WHAT YOU SHOULD DO
Give back, word for word, only the lines from the one containing "surgical outcome in degenerative" to the end of the listing below.

*** Opening INPUT DATA ***

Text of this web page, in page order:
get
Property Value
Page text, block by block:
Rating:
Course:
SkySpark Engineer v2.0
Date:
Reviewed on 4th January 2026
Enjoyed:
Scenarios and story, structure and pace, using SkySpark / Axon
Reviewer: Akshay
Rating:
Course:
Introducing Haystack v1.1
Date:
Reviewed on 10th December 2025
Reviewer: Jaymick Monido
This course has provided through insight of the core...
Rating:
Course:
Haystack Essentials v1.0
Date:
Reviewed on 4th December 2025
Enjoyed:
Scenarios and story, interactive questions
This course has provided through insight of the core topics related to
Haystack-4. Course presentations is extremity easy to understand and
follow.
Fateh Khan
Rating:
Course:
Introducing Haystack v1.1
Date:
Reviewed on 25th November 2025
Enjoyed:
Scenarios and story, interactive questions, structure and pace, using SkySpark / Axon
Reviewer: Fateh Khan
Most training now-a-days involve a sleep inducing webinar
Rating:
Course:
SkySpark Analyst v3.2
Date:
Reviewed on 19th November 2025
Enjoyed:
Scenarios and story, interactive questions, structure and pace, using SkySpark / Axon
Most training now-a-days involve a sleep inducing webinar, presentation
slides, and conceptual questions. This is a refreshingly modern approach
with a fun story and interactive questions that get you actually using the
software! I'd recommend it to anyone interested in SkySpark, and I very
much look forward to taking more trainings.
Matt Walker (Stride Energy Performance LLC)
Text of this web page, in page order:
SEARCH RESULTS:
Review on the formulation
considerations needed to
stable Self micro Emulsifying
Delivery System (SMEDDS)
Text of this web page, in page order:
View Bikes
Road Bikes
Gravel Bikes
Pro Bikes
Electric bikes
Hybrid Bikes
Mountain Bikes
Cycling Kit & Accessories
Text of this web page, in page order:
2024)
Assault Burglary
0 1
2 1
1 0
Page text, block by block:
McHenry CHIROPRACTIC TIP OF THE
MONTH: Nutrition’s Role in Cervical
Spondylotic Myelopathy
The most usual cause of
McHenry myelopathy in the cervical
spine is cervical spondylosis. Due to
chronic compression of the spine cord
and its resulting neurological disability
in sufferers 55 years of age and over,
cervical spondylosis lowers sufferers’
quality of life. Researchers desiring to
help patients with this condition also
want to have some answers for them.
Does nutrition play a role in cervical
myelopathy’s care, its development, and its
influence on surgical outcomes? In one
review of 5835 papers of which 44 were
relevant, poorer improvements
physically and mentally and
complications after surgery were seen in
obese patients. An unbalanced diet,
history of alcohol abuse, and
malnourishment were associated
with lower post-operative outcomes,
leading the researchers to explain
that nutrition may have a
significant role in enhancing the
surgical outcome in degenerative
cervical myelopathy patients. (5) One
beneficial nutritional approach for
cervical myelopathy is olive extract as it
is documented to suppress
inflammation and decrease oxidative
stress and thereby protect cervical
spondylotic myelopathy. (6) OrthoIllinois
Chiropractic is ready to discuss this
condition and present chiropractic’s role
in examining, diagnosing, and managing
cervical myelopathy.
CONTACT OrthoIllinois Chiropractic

*** Closing INPUT DATA ***

EXERCISE SOLUTION
surgical outcome in degenerative
cervical myelopathy patients. (5) One
beneficial nutritional approach for
cervical myelopathy is olive extract as it
is documented to suppress
inflammation and decrease oxidative
stress and thereby protect cervical
spondylotic myelopathy. (6) OrthoIllinois
Chiropractic is ready to discuss this
condition and present chiropractic’s role
in examining, diagnosing, and managing
cervical myelopathy.
CONTACT OrthoIllinois Chiropractic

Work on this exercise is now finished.